I did make an attempt to balance the fan blade so will see how long it lasts.  In the meantime, I will be saving a couple more motor shafts just in case
I need another.  The caliper indicated that the shaft as .015 wear on the front bushing surface!  So in the mean time I get to keep my deflated cash
for something else.


----------



## mmcmdl (Jun 30, 2022)

Nice fix ! Remember this ?


----------



## cathead (Jun 30, 2022)

No, can't say as I have....


----------



## MrWhoopee (Jun 30, 2022)

mmcmdl said:


> Nice fix ! Remember this ?



I'm familiar with the song, but by a later artist.


----------



## markba633csi (Jun 30, 2022)

Your machine sure has that 70s look- is it really that old?


----------



## RJSakowski (Jun 30, 2022)

A great repair.  I have fixed the fan motors on both the bathroom exhaust unit and dehumidifier by simply relubing the bearings.  The manufacturers use oil filled bronze bearings and the lube gums up after several years of use.  The relube job works for a year or two. I hadn't thought about rebuilding the motor shaft.


----------



## cathead (Jun 30, 2022)

markba633csi said:


> Your machine sure has that 70s look- is it really that old?

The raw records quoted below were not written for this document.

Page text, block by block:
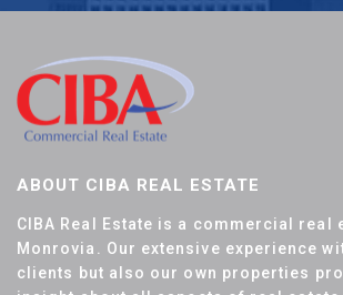
ABOUT CIBA REAL ESTATE
CIBA Real Estate is a commercial real
Monrovia. Our extensive experience
clients but also our own properties
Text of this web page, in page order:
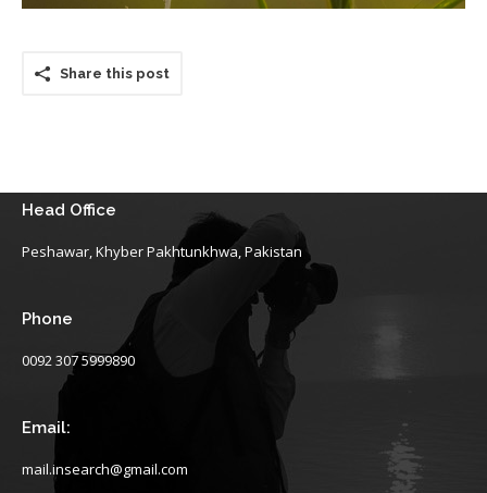
Share this post
Head Office
Peshawar, Khyber Pakhtunkhwa, Pakistan
Phone
0092 307 5999890
Email:
mail.insearch@gmail.com
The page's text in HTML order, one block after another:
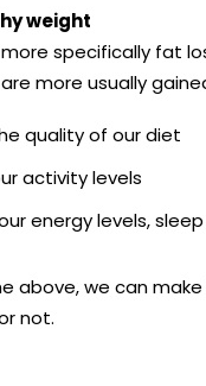
weight
specifically fat
more usually
quality of our diet
activity levels
energy levels,
above, we can
not.
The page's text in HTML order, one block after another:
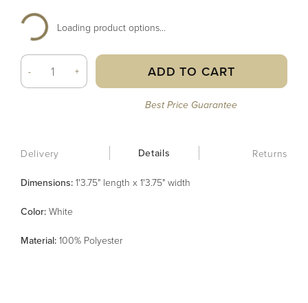
Loading product options...
- + ADD TO CART
Best Price Guarantee
Delivery Details Returns
Dimensions: 1'3.75" length x 1'3.75" width
Color: White
Material: 100% Polyester
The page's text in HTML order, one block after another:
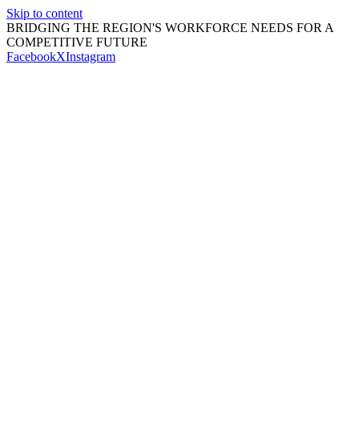
Skip to content
BRIDGING THE REGION'S WORKFORCE NEEDS FOR A
COMPETITIVE FUTURE
FacebookXInstagram
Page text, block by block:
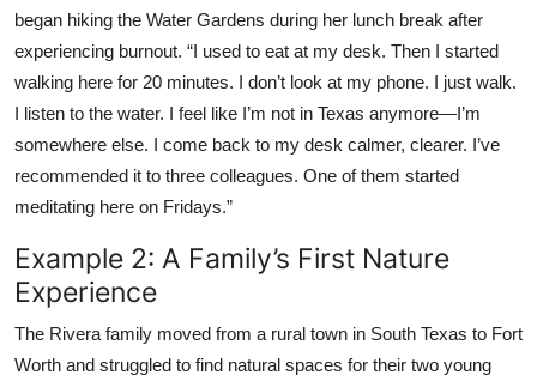
began hiking the Water Gardens during her lunch break after
experiencing burnout. “I used to eat at my desk. Then I started
walking here for 20 minutes. I don’t look at my phone. I just walk.
I listen to the water. I feel like I’m not in Texas anymore—I’m
somewhere else. I come back to my desk calmer, clearer. I’ve
recommended it to three colleagues. One of them started
meditating here on Fridays.”
Example 2: A Family’s First Nature
Experience
The Rivera family moved from a rural town in South Texas to Fort
Worth and struggled to find natural spaces for their two young
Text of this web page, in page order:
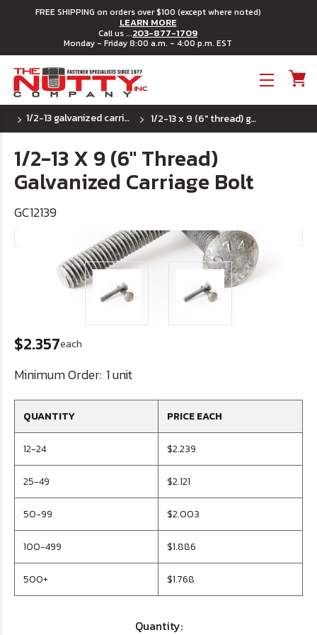
FREE SHIPPING on orders over $100 (except where noted)
LEARN MORE
Call us ...203-877-1709
Monday - Friday 8:00 a.m. - 4:00 p.m. EST
1/2-13 galvanized carriage bolts 1/2-13 x 9 (6" thread) galvanized carriage bolt
1/2-13 X 9 (6" Thread)
Galvanized Carriage Bolt
GC12139
$2.357each
Minimum Order: 1 unit
QUANTITY PRICE EACH
12-24 $2.239
25-49 $2.121
50-99 $2.003
100-499 $1.886
500+ $1.768
Quantity:
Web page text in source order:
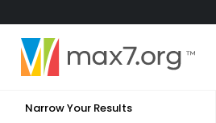
Narrow Your Results
English
View low bandwidth mode
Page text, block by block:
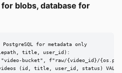
blobs, database for
for metadata only
title, user_id):
bucket", f"raw/{video_id}/
(id, title, user_id, status)
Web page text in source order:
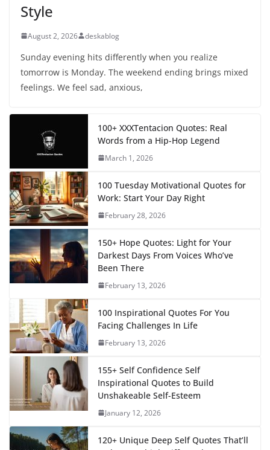
Style
August 2, 2026 deskablog
Sunday evening hits differently when you realize
tomorrow is Monday. The weekend ending brings mixed
feelings. We feel sad, anxious,
100+ XXXTentacion Quotes: Real
Words from a Hip-Hop Legend
March 1, 2026
100 Tuesday Motivational Quotes for
Work: Start Your Day Right
February 28, 2026
150+ Hope Quotes: Light for Your
Darkest Days From Voices Who’ve
Been There
February 13, 2026
100 Inspirational Quotes For You
Facing Challenges In Life
February 13, 2026
155+ Self Confidence Self
Inspirational Quotes to Build
Unshakeable Self-Esteem
January 12, 2026
120+ Unique Deep Self Quotes That’ll
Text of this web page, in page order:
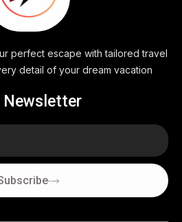
perfect escape with tailored travel
detail of your dream vacation
Newsletter
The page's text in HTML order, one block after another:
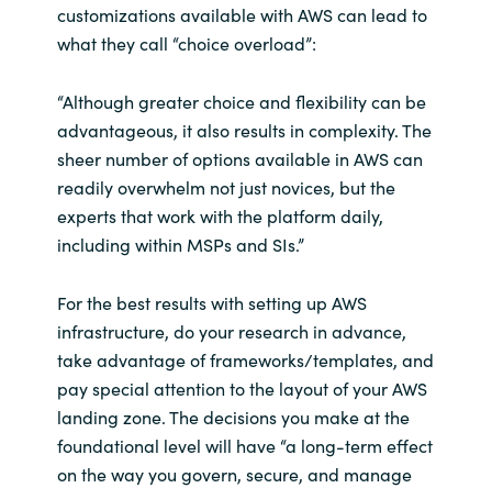
Spain
Sweden
Switzerland
Ukraine
United Kingdom
United States
customizations available with AWS can lead to
what they call “choice overload”:
“Although greater choice and flexibility can be
advantageous, it also results in complexity. The
sheer number of options available in AWS can
readily overwhelm not just novices, but the
experts that work with the platform daily,
including within MSPs and SIs.”
For the best results with setting up AWS
infrastructure, do your research in advance,
take advantage of frameworks/templates, and
pay special attention to the layout of your AWS
landing zone. The decisions you make at the
foundational level will have “a long-term effect
on the way you govern, secure, and manage
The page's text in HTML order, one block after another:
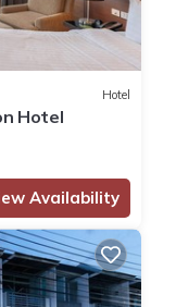
Hotel
Hotel
Availability
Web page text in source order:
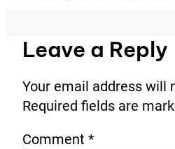
Leave a Reply
Your email address will
Required fields are
Comment *
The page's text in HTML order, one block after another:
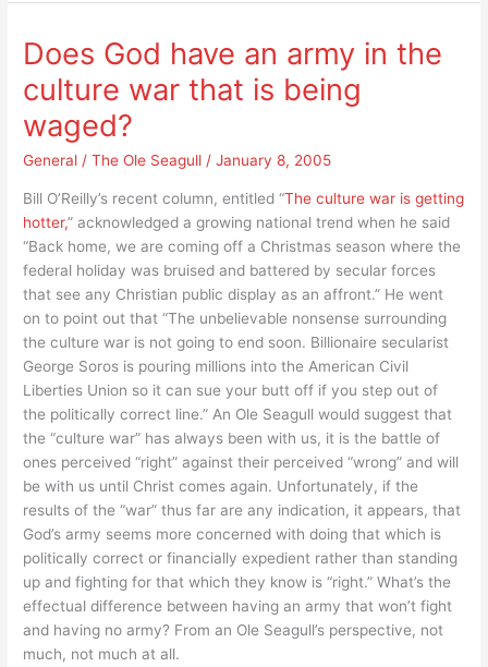
Branson,
Missouri
those
money
and
do
what
they
want
to
do
Does God have an army in the
culture war that is being
waged?
General /The Ole Seagull /January 8, 2005
Bill O’Reilly’s recent column, entitled “The culture war is getting
hotter,” acknowledged a growing national trend when he said
“Back home, we are coming off a Christmas season where the
federal holiday was bruised and battered by secular forces
that see any Christian public display as an affront.” He went
on to point out that “The unbelievable nonsense surrounding
the culture war is not going to end soon. Billionaire secularist
George Soros is pouring millions into the American Civil
Liberties Union so it can sue your butt off if you step out of
the politically correct line.” An Ole Seagull would suggest that
the “culture war” has always been with us, it is the battle of
ones perceived “right” against their perceived “wrong” and will
be with us until Christ comes again. Unfortunately, if the
results of the “war” thus far are any indication, it appears, that
God’s army seems more concerned with doing that which is
politically correct or financially expedient rather than standing
up and fighting for that which they know is “right.” What’s the
effectual difference between having an army that won’t fight
and having no army? From an Ole Seagull’s perspective, not
much, not much at all.
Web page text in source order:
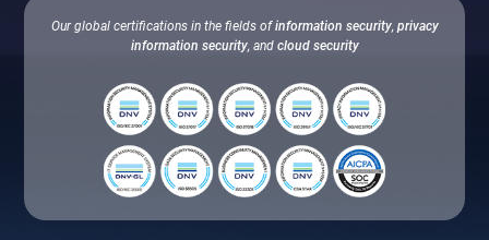
Our global certifications in the fields ofinformation security, privacy
information security, and cloud security
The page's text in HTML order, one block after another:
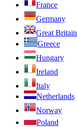
France
Germany
Great Britain
Greece
Hungary
Ireland
Italy
Netherlands
Norway
Poland
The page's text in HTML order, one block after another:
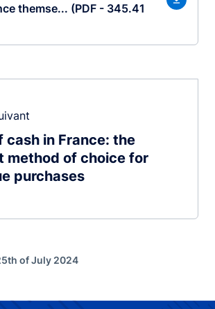
themse... (PDF - 345.41
cash in France: the
method of choice for
purchases
of July 2024
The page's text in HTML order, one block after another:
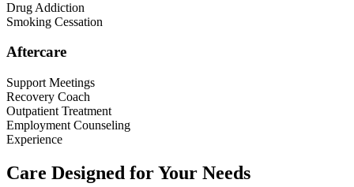
Drug Addiction
Smoking Cessation
Aftercare
Support Meetings
Recovery Coach
Outpatient Treatment
Employment Counseling
Experience
Care Designed for Your Needs
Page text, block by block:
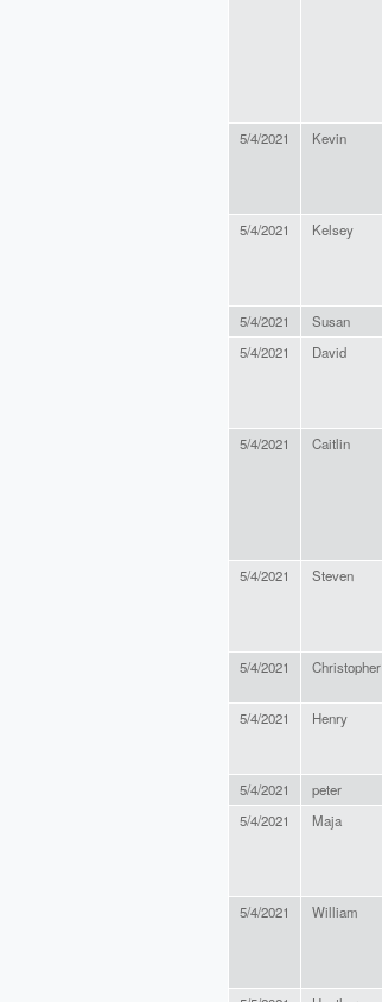
5/4/2021 Kevin
5/4/2021 Kelsey
5/4/2021 Susan
5/4/2021
David
5/4/2021 Caitlin
5/4/2021 Steven
5/4/2021 Christopher
5/4/2021 Henry
5/4/2021 peter
5/4/2021
Maja
5/4/2021 William
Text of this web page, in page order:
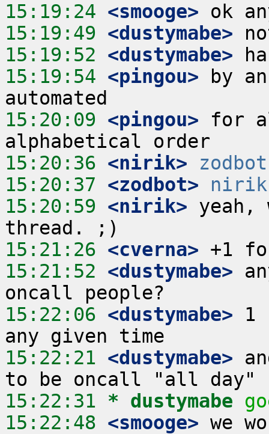
15:19:24 <smooge>
15:19:49 <dustymabe>
15:19:52 <dustymabe>
15:19:54 <pingou> by
15:20:09 <pingou> for
15:20:36 <nirik>
15:20:37 <zodbot>
15:20:59 <nirik> yeah,
15:21:26 <cverna>
15:21:52 <dustymabe>
15:22:06 <dustymabe> 1
15:22:21 <dustymabe>
15:22:31 * dustymabe
15:22:48 <smooge> we
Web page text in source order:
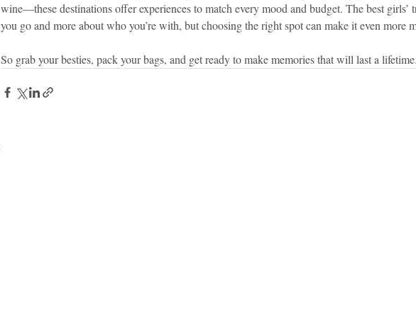
wine—these destinations offer experiences to match every mood and budget. The best girls’
you go and more about who you’re with, but choosing the right spot can make it even more
So grab your besties, pack your bags, and get ready to make memories that will last a
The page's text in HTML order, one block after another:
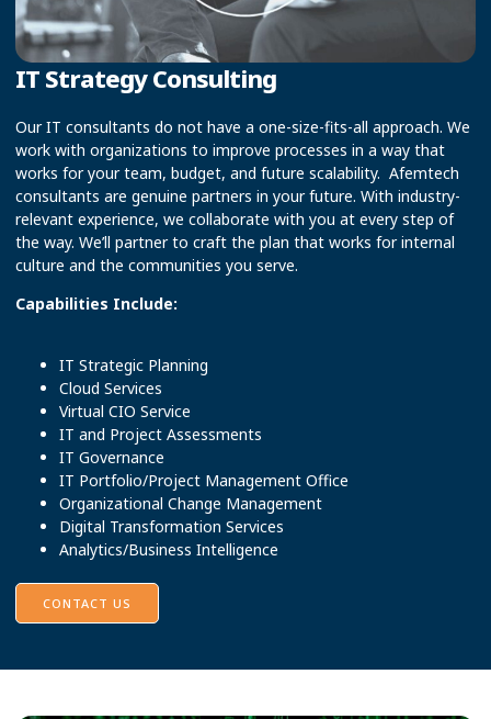
IT Strategy Consulting
Our IT consultants do not have a one-size-fits-all approach. We
work with organizations to improve processes in a way that
works for your team, budget, and future scalability. Afemtech
consultants are genuine partners in your future. With industry-
relevant experience, we collaborate with you at every step of
the way. We’ll partner to craft the plan that works for internal
culture and the communities you serve.
Capabilities Include:
IT Strategic Planning
Cloud Services
Virtual CIO Service
IT and Project Assessments
IT Governance
IT Portfolio/Project Management Office
Organizational Change Management
Digital Transformation Services
Analytics/Business Intelligence
CONTACT US
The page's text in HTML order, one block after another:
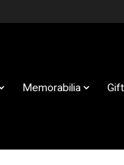
Memorabilia
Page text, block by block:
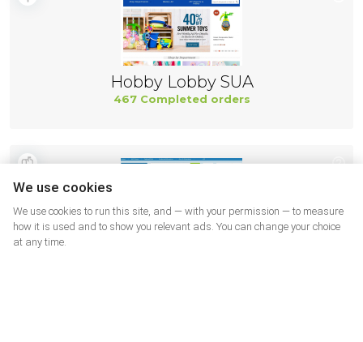
Hobby Lobby SUA
467 Completed orders
We use cookies
We use cookies to run this site, and — with your permission — to measure
how it is used and to show you relevant ads. You can change your choice
at any time.
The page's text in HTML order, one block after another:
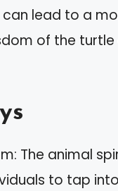
lead to a
of the
The animal
to tap
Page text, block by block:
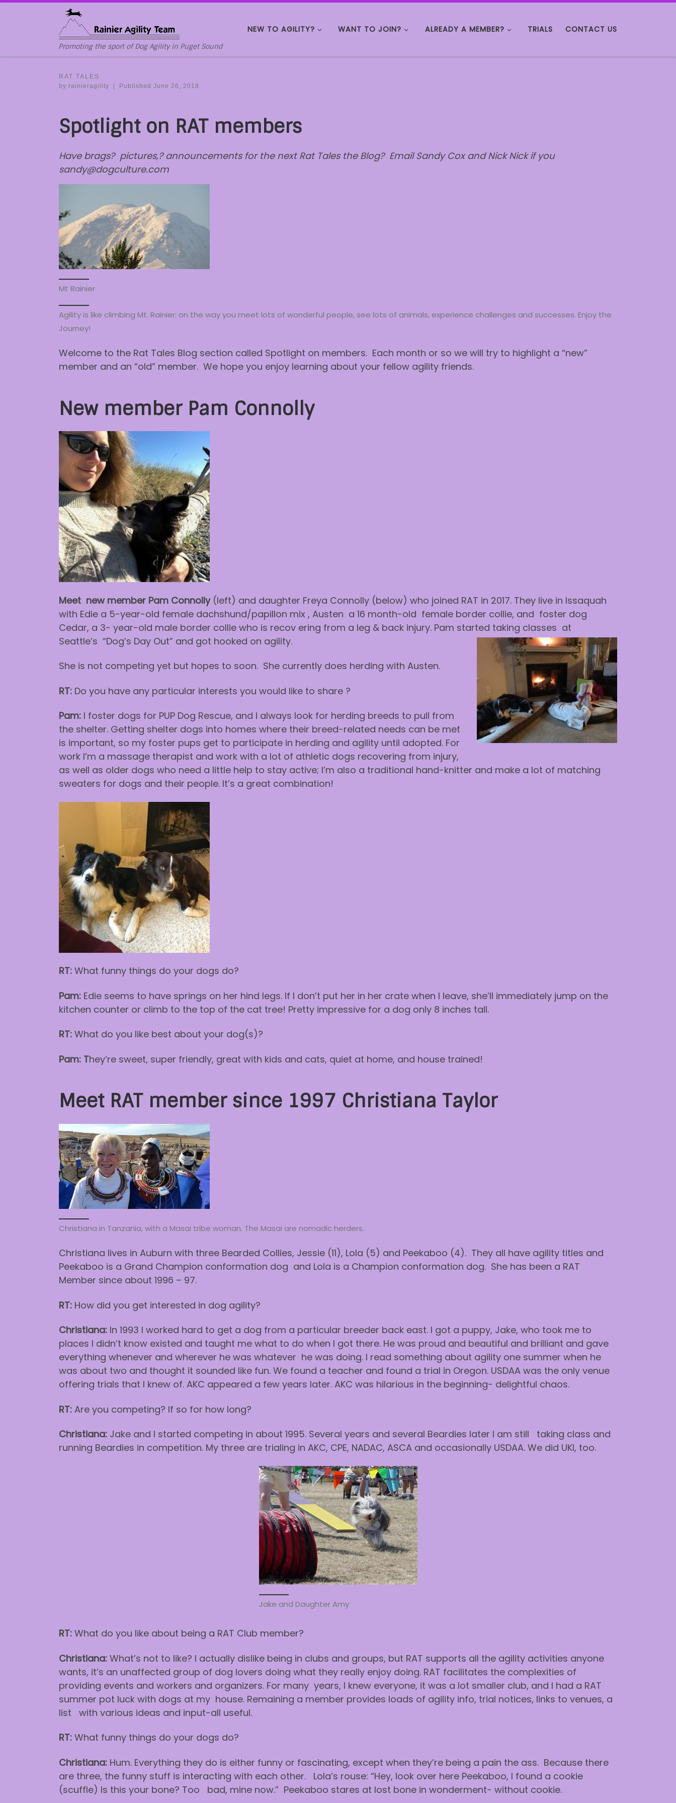
Skip to content
Promoting the sport of Dog Agility in Puget Sound
NEW TO AGILITY? WANT TO JOIN? ALREADY A MEMBER? TRIALS CONTACT US
RAT TALES
by rainieragility Published June 26, 2018
Spotlight on RAT members
Have brags? pictures,? announcements for the next Rat Tales the Blog? Email Sandy Cox and Nick Nick if you
sandy@dogculture.com
Mt Rainier
Agility is like climbing Mt. Rainier: on the way you meet lots of wonderful people, see lots of animals, experience challenges and successes. Enjoy the
Journey!
Welcome to the Rat Tales Blog section called Spotlight on members. Each month or so we will try to highlight a “new”
member and an “old” member. We hope you enjoy learning about your fellow agility friends.
New member Pam Connolly
Meet new member Pam Connolly(left) and daughter Freya Connolly (below) who joined RAT in 2017. They live in Issaquah
with Edie a 5-year-old female dachshund/papillon mix , Austen a 16 month-old female border collie, and foster dog
Cedar, a 3- year-old male border collie who is recov ering from a leg & back injury. Pam started taking classes at
Seattle’s “Dog’s Day Out” and got hooked on agility.
She is not competing yet but hopes to soon. She currently does herding with Austen.
RT: Do you have any particular interests you would like to share ?
Pam: I foster dogs for PUP Dog Rescue, and I always look for herding breeds to pull from
the shelter. Getting shelter dogs into homes where their breed-related needs can be met
is important, so my foster pups get to participate in herding and agility until adopted. For
work I’m a massage therapist and work with a lot of athletic dogs recovering from injury,
as well as older dogs who need a little help to stay active; I’m also a traditional hand-knitter and make a lot of matching
sweaters for dogs and their people. It’s a great combination!
RT: What funny things do your dogs do?
Pam: Edie seems to have springs on her hind legs. If I don’t put her in her crate when I leave, she’ll immediately jump on the
kitchen counter or climb to the top of the cat tree! Pretty impressive for a dog only 8 inches tall.
RT: What do you like best about your dog(s)?
Pam: They’re sweet, super friendly, great with kids and cats, quiet at home, and house trained!
Meet RAT member since 1997 Christiana Taylor
Christiana in Tanzania, with a Masai tribe woman. The Masai are nomadic herders.
Christiana lives in Auburn with three Bearded Collies, Jessie (11), Lola (5) and Peekaboo (4). They all have agility titles and
Peekaboo is a Grand Champion conformation dog and Lola is a Champion conformation dog. She has been a RAT
Member since about 1996 – 97.
RT: How did you get interested in dog agility?
Christiana: In 1993 I worked hard to get a dog from a particular breeder back east. I got a puppy, Jake, who took me to
places I didn’t know existed and taught me what to do when I got there. He was proud and beautiful and brilliant and gave
everything whenever and wherever he was whatever he was doing. I read something about agility one summer when he
was about two and thought it sounded like fun. We found a teacher and found a trial in Oregon. USDAA was the only venue
offering trials that I knew of. AKC appeared a few years later. AKC was hilarious in the beginning- delightful chaos.
RT: Are you competing? If so for how long?
Christiana: Jake and I started competing in about 1995. Several years and several Beardies later I am still taking class and
running Beardies in competition. My three are trialing in AKC, CPE, NADAC, ASCA and occasionally USDAA. We did UKI, too.
Jake and Daughter Amy
RT: What do you like about being a RAT Club member?
Christiana: What’s not to like? I actually dislike being in clubs and groups, but RAT supports all the agility activities anyone
wants, it’s an unaffected group of dog lovers doing what they really enjoy doing. RAT facilitates the complexities of
providing events and workers and organizers. For many years, I knew everyone, it was a lot smaller club, and I had a RAT
summer pot luck with dogs at my house. Remaining a member provides loads of agility info, trial notices, links to venues, a
list with various ideas and input-all useful.
RT: What funny things do your dogs do?
Christiana: Hum. Everything they do is either funny or fascinating, except when they’re being a pain the ass. Because there
are three, the funny stuff is interacting with each other. Lola’s rouse: “Hey, look over here Peekaboo, I found a cookie
(scuffle) Is this your bone? Too bad, mine now.” Peekaboo stares at lost bone in wonderment- without cookie.

I guess it could be that old.  It's been with me for many years and hasn't failed until now.  I would guess the refrigerant
is no longer available for this unit.


----------



## cathead (Sep 25, 2022)

Next to lube is the squirrel cage blower for the furnace.  It's been four years and still running smoothly. 
The oil I used last was military aviation turbine oil so I know it's good stuff after that long.  I have kept the
blower running in fine condition since it was installed in the late 80's.


----------



## Ken from ontario (Sep 26, 2022)

I love to see saves like that, home projects such as the motor shaft repair lets you use many tools and amachines in the shop.
Did you also replace the bushing(s) or  was it not needed?


----------



## cathead (Sep 28, 2022)

Ken from ontario said:


> I love to see saves like that, home projects such as the motor shaft repair lets you use many tools and amachines in the shop.
> Did you also replace the bushing(s) or  was it not needed?


Amazingly, the shaft took all the wear and the bushings were still in good shape so I reused them.


----------